Miércoles 10 de enero

 

 

Vayan y tomen posesión de la tierra que yo, el Señor, juré dar a los antepasados de ustedes, es decir, a Abraham, Isaac y Jacob, y a sus descendientes.

Deuteronomio 1,8

Dios mismo le pide al pueblo hebreo que vaya y tome posesión de la tierra prometida.  Dios siempre cumple lo que promete. La Biblia toda, una y otra vez, insta al pueblo de Dios a mirar para atrás y ver cómo en el pasado Dios siempre cumplió con sus promesas.

La rememoración histórica de cómo Dios salva, bendice y protege, es sumamente importante a la vivencia de la fe. ¿Por qué?  Porque, en medio de las dificultades del presente y del futuro mediato o inmediato, recordar cómo Dios hubo actuado en el pasado nos ayuda a seguir poniendo nuestra confianza en él. Un lindo ejemplo es leer cómo en los Salmos se recuerda y se alaba a Dios por la liberación de Egipto.

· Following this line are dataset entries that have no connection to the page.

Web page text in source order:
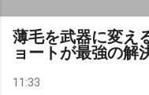
薄毛を武器に変え
ョートが最強の解
11:33
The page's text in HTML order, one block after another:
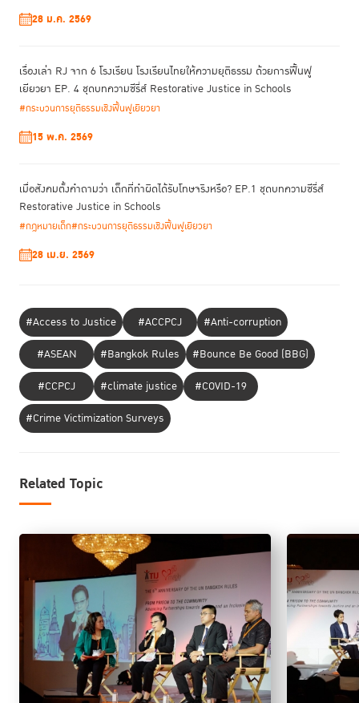
สำหรับหัวข้อถัดมานั้น
แห่งประเทศไทย
Ribbon ของประเทศสิงคโปร์ ที่มุ่งหมายให้ผู้คนในสังคมเข้าใจผู้กระทำความผิด
ดร.นัทธีได้เน้นย้ำเรื่องความสำคัญของกลไกก่อนการคุมขัง เพื่อลดการคุมขัง
ก่อนพิจารณาคดี และความแออัดในเรือนจำ รวมถึงการใช้มาตรการที่มิใช่การ
คุมขังในขั้นตอนต่างๆ ของกระบวนการยุติธรรม
ในอีกมุมหนึ่งหม่อมหลวงศุภกิตติ์ จรูญโรจน์ เลขาธิการสถาบันนิติวัชร์
ข้อมูลเชิงลึกในมุมของเจ้าพนักงานอัยการ โดยได้บรรยายถึง
ไม่อยู่ในความสนใจของสาธารณชนโดยในปัจจุบันประเทศไทยได้มีความ
พยายามในการเสนอร่างพระราชบัญญัติชะลอฟ้องที่มีเหตุผลจากการลักษณะ
การกระทำผิดที่ไม่ร้ายแรงและไม่เป็นประโยชน์ต่อสาธารณะชน ซึ่งหม่อมหลวง
ศุภกิตติ์ได้ให้ความเห็นว่า “การชะลอฟ้อง เป็นกระบวนการยุติธรรมทางเลือก
เพื่อให้โอกาสผู้กระทำผิดกลับคืนสู่สังคมโดยไม่มีตราบาป”
28 ม.ค. 2569
เรื่องเล่า RJ จาก 6 โรงเรียน โรงเรียนไทยให้ความยุติธรรม ด้วยการฟื้นฟู
เยียวยา EP. 4 ชุดบทความซีรี่ส์ Restorative Justice in Schools
#กระบวนการยุติธรรมเชิงฟื้นฟูเยียวยา
15 พ.ค. 2569
เมื่อสังคมตั้งคำถามว่า เด็กที่ทำผิดได้รับโทษจริงหรือ? EP.1 ชุดบทความซีรี่ส์
Restorative Justice in Schools
#กฎหมายเด็ก#กระบวนการยุติธรรมเชิงฟื้นฟูเยียวยา
28 เม.ย. 2569
#Access to Justice #ACCPCJ
#Anti-corruption
#ASEAN
#Bangkok Rules
#Bounce Be Good (BBG)
#CCPCJ
#climate justice
#COVID-19
#Crime Victimization Surveys
Related Topic

Y esta es la clave: si Dios nos hubo ayudado, salvado y protegido en el pasado, lo seguirá haciendo en el futuro. Esto es justamente lo que dice Pablo en Romanos 8,32: Si Dios no nos negó ni a su propio Hijo, sino que lo entregó a la muerte por todos nosotros, ¿cómo no habrá de darnos también, junto con su Hijo, todas las cosas? Esto es lo que ciertamente rememoramos en la Santa Cena cuando escuchamos las palabras de Jesús: hagan esto en memoria de mí.

Y esta es mi propuesta de hoy: hagamos el ejercicio de recordar cómo Dios nos ha salvado y protegido en el pasado ¡y demos gracias por ello! Esto nos ayudará a encarar mejor nuestro presente y futuro.